(Records from a data collection)

▬▬▬▬▬▬▬▬▬▬

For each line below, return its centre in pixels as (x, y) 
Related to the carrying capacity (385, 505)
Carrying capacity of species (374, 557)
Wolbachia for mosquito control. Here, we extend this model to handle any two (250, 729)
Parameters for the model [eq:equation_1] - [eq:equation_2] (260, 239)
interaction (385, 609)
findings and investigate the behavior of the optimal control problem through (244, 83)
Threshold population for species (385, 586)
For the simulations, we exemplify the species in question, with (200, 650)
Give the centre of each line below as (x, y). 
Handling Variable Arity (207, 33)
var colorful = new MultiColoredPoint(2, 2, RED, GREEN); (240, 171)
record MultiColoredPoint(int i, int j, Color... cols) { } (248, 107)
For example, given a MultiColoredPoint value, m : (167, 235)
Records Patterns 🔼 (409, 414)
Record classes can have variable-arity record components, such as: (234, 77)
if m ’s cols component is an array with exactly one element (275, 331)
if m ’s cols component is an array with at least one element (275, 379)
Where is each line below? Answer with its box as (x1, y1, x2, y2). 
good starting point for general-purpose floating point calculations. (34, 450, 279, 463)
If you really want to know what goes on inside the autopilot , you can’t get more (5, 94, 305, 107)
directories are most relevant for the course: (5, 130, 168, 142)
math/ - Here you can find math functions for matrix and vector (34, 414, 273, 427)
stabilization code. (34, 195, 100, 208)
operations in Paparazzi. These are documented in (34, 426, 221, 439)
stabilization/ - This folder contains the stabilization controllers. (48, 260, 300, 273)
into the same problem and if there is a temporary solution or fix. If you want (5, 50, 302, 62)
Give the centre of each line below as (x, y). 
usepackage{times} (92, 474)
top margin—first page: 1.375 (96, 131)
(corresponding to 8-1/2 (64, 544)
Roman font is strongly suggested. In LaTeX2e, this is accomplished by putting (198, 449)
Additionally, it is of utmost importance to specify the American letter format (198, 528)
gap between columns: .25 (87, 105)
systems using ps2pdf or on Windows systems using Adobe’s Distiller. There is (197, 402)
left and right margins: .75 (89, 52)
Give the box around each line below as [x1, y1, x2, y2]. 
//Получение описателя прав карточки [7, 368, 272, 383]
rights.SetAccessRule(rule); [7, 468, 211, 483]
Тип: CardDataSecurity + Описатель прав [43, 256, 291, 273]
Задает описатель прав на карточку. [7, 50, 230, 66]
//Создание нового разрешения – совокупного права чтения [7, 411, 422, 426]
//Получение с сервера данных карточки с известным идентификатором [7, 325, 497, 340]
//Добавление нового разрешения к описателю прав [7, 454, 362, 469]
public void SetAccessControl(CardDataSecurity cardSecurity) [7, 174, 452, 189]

▬▬▬▬▬▬▬▬▬▬

### Requirement
Give back the entries above precisely as they appear.

### Solution for this problem
For each line below, return its centre in pixels as (x, y) 
Related to the carrying capacity (385, 505)
Carrying capacity of species (374, 557)
Wolbachia for mosquito control. Here, we extend this model to handle any two (250, 729)
Parameters for the model [eq:equation_1] - [eq:equation_2] (260, 239)
interaction (385, 609)
findings and investigate the behavior of the optimal control problem through (244, 83)
Threshold population for species (385, 586)
For the simulations, we exemplify the species in question, with (200, 650)
Give the centre of each line below as (x, y). 
Handling Variable Arity (207, 33)
var colorful = new MultiColoredPoint(2, 2, RED, GREEN); (240, 171)
record MultiColoredPoint(int i, int j, Color... cols) { } (248, 107)
For example, given a MultiColoredPoint value, m : (167, 235)
Records Patterns 🔼 (409, 414)
Record classes can have variable-arity record components, such as: (234, 77)
if m ’s cols component is an array with exactly one element (275, 331)
if m ’s cols component is an array with at least one element (275, 379)
Where is each line below? Answer with its box as (x1, y1, x2, y2). 
good starting point for general-purpose floating point calculations. (34, 450, 279, 463)
If you really want to know what goes on inside the autopilot , you can’t get more (5, 94, 305, 107)
directories are most relevant for the course: (5, 130, 168, 142)
math/ - Here you can find math functions for matrix and vector (34, 414, 273, 427)
stabilization code. (34, 195, 100, 208)
operations in Paparazzi. These are documented in (34, 426, 221, 439)
stabilization/ - This folder contains the stabilization controllers. (48, 260, 300, 273)
into the same problem and if there is a temporary solution or fix. If you want (5, 50, 302, 62)
Give the centre of each line below as (x, y). 
usepackage{times} (92, 474)
top margin—first page: 1.375 (96, 131)
(corresponding to 8-1/2 (64, 544)
Roman font is strongly suggested. In LaTeX2e, this is accomplished by putting (198, 449)
Additionally, it is of utmost importance to specify the American letter format (198, 528)
gap between columns: .25 (87, 105)
systems using ps2pdf or on Windows systems using Adobe’s Distiller. There is (197, 402)
left and right margins: .75 (89, 52)
Give the box around each line below as [x1, y1, x2, y2]. 
//Получение описателя прав карточки [7, 368, 272, 383]
rights.SetAccessRule(rule); [7, 468, 211, 483]
Тип: CardDataSecurity + Описатель прав [43, 256, 291, 273]
Задает описатель прав на карточку. [7, 50, 230, 66]
//Создание нового разрешения – совокупного права чтения [7, 411, 422, 426]
//Получение с сервера данных карточки с известным идентификатором [7, 325, 497, 340]
//Добавление нового разрешения к описателю прав [7, 454, 362, 469]
public void SetAccessControl(CardDataSecurity cardSecurity) [7, 174, 452, 189]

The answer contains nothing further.